Source material ::
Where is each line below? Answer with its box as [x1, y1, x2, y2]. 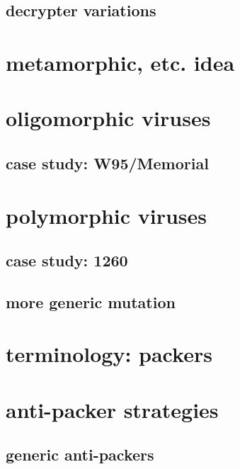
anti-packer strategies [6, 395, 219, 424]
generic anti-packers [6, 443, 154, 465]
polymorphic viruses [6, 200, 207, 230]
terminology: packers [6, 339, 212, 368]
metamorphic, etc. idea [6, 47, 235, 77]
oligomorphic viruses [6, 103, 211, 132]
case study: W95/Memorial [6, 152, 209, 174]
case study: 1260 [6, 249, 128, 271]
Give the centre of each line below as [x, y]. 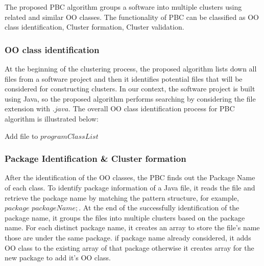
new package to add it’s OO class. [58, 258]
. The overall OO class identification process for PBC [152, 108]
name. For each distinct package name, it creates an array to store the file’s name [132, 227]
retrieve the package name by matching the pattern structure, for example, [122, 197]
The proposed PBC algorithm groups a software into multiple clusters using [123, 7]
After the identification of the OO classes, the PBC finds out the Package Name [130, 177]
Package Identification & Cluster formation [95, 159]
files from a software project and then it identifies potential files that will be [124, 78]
==
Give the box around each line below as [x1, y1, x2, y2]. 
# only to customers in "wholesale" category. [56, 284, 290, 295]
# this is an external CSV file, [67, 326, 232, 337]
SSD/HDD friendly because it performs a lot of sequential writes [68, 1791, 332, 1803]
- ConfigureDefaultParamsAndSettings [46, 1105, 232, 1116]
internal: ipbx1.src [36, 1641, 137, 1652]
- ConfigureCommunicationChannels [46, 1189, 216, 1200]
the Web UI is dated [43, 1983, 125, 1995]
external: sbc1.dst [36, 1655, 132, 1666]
---
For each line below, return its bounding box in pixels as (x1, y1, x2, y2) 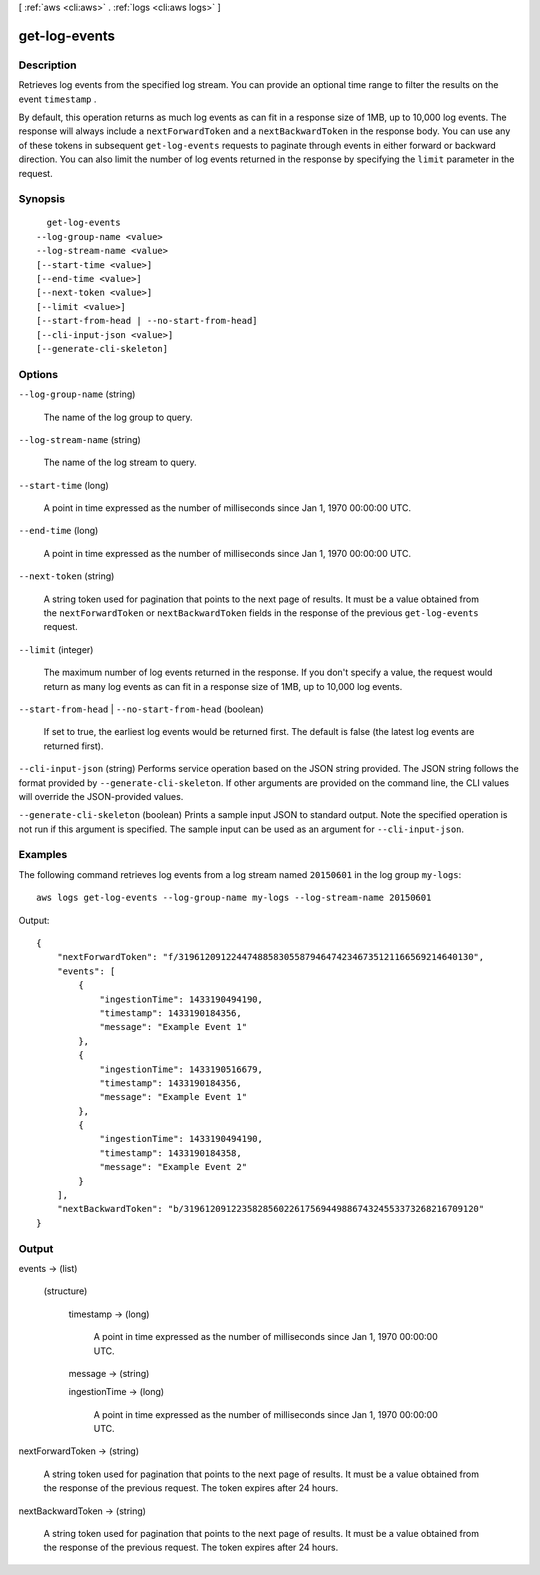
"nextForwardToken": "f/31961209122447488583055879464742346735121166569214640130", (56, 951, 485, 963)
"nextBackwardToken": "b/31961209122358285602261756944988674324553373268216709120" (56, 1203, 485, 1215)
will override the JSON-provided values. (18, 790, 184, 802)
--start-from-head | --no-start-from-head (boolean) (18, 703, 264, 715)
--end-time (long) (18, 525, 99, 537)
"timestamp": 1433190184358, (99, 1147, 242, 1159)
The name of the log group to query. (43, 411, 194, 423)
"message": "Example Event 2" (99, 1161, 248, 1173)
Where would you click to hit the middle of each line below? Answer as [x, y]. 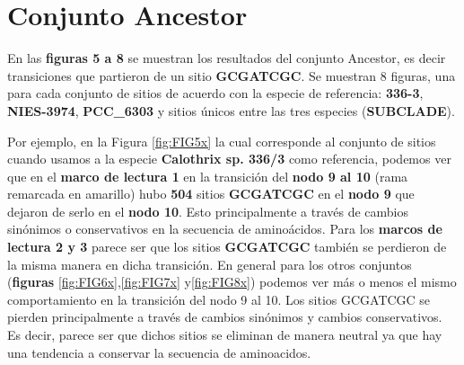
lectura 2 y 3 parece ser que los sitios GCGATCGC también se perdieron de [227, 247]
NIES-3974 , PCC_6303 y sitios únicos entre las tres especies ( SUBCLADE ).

The task ::
Your task is to transcribe, with no changes, only the lines of the listing above that lie between the line holding "new package to add it’s OO class. [58, 258]" and the line holding "retrieve the package", inclusive.

Response ::
new package to add it’s OO class. [58, 258]
. The overall OO class identification process for PBC [152, 108]
name. For each distinct package name, it creates an array to store the file’s name [132, 227]
retrieve the package name by matching the pattern structure, for example, [122, 197]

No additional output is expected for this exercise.